- **TASK REQUIREMENTS**
If the records below hold pictures, omit them, and print exactly the lines from the first line through the line containing "Potrebujete s niečím poradiť? Sme tu pre vás!", inclusive.

- **LISTED ENTRIES**
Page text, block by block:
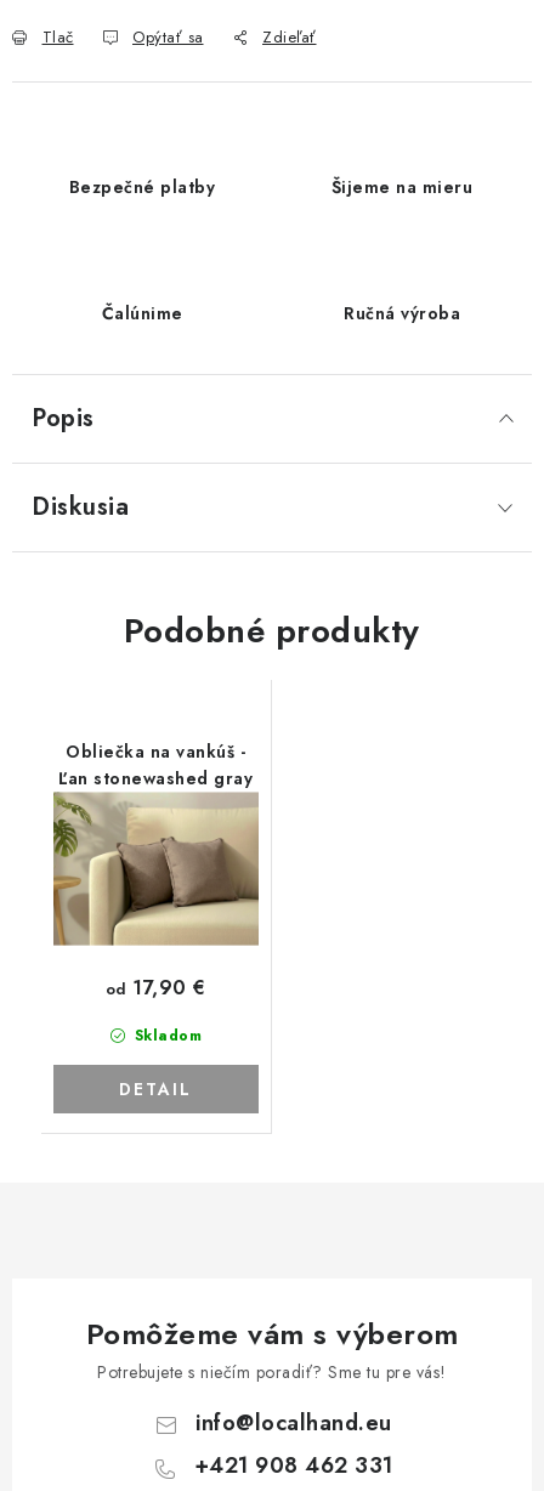
Tlač Opýtať sa Zdieľať
Bezpečné platby Šijeme na mieru
Čalúnime Ručná výroba
Popis
Diskusia
Podobné produkty
Obliečka na vankúš -
Ľan stonewashed gray
Skladom
od 17,90 €
DETAIL
Pomôžeme vám s výberom
Potrebujete s niečím poradiť? Sme tu pre vás!
info@localhand.eu
+421 908 462 331
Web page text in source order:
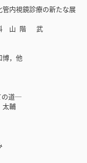
内視鏡診療の新たな展
科 山 階 武
，他
の道─
輔
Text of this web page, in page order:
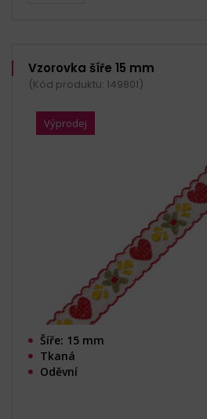
Vzorovka šíře 15 mm
(Kód produktu: 149801)
Výprodej
Šíře: 15 mm
Tkaná
Oděvní
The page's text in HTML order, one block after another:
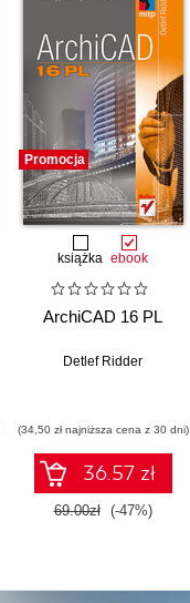
Promocja
książka ebook
ArchiCAD 16 PL
Detlef Ridder
(34,50 zł najniższa cena z 30 dni)
36.57 zł
69.00zł (-47%)
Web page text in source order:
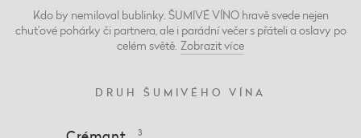
Kdo by nemiloval bublinky. ŠUMIVÉ VÍNO hravě svede nejen
chuťové pohárky či partnera, ale i parádní večer s přáteli a oslavy po
celém světě. Zobrazitvíce
DRUH ŠUMIVÉHO VÍNA
3
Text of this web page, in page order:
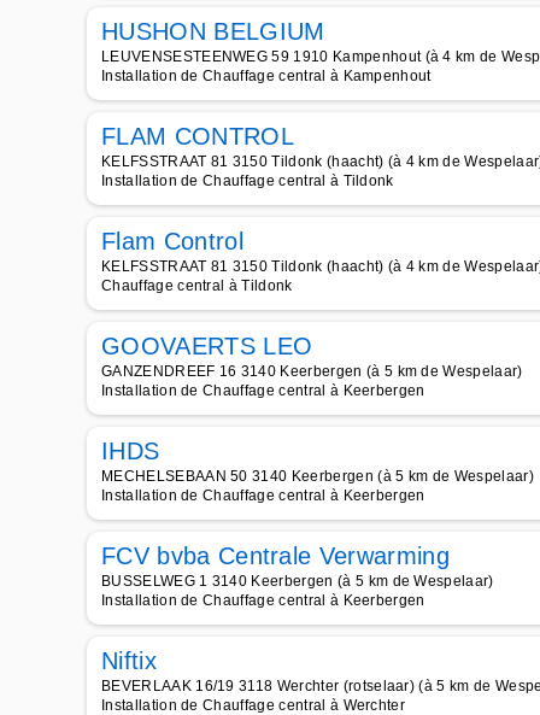
HUSHON BELGIUM
LEUVENSESTEENWEG 59 1910 Kampenhout (à 4 km de
Installation de Chauffage central à Kampenhout
FLAM CONTROL
KELFSSTRAAT 81 3150 Tildonk (haacht) (à 4 km de
Installation de Chauffage central à Tildonk
Flam Control
KELFSSTRAAT 81 3150 Tildonk (haacht) (à 4 km de
Chauffage central à Tildonk
GOOVAERTS LEO
GANZENDREEF 16 3140 Keerbergen (à 5 km de Wespelaar)
Installation de Chauffage central à Keerbergen
IHDS
MECHELSEBAAN 50 3140 Keerbergen (à 5 km de Wespelaar)
Installation de Chauffage central à Keerbergen
FCV bvba Centrale Verwarming
BUSSELWEG 1 3140 Keerbergen (à 5 km de Wespelaar)
Installation de Chauffage central à Keerbergen
Niftix
BEVERLAAK 16/19 3118 Werchter (rotselaar) (à 5 km de
Installation de Chauffage central à Werchter
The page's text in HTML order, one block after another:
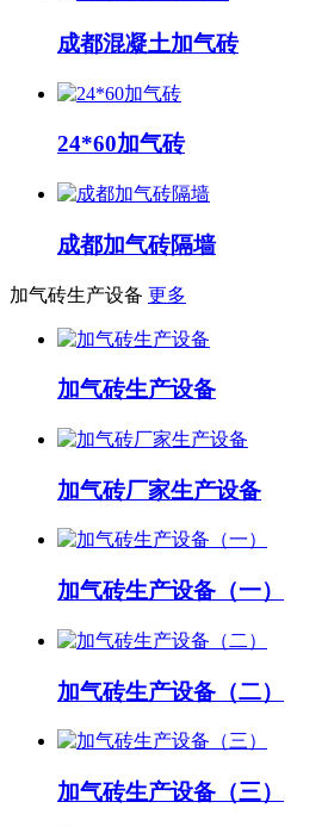
成都混凝土加气砖
24*60加气砖
成都加气砖隔墙
加气砖生产设备 更多
加气砖生产设备
加气砖厂家生产设备
加气砖生产设备（一）
加气砖生产设备（二）
加气砖生产设备（三）
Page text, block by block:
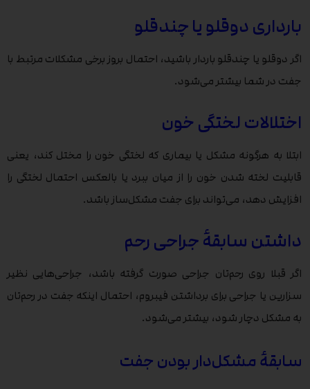
بارداری دوقلو یا چندقلو
اگر دوقلو یا چندقلو باردار باشید، احتمال بروز برخی مشکلات مرتبط با
جفت در شما بیشتر می‌شود.
اختلالات لختگی خون
ابتلا به هرگونه مشکل یا بیماری که لختگی خون را مختل کند، یعنی
قابلیت لخته شدن خون را از میان ببرد یا بالعکس احتمال لختگی را
افزایش دهد، می‌تواند برای جفت مشکل‌ساز باشد.
داشتن سابقۀ جراحی رحم
اگر قبلا روی رحم‌تان جراحی صورت گرفته باشد، جراحی‌هایی نظیر
سزارین یا جراحی برای برداشتن فیبروم، احتمال اینکه جفت در رحم‌تان
به مشکل دچار شود، بیشتر می‌شود.
سابقۀ مشکل‌دار بودن جفت

- **RESULT OF THE TASK**
Page text, block by block:
Tlač Opýtať sa Zdieľať
Bezpečné platby Šijeme na mieru
Čalúnime Ručná výroba
Popis
Diskusia
Podobné produkty
Obliečka na vankúš -
Ľan stonewashed gray
Skladom
od 17,90 €
DETAIL
Pomôžeme vám s výberom
Potrebujete s niečím poradiť? Sme tu pre vás!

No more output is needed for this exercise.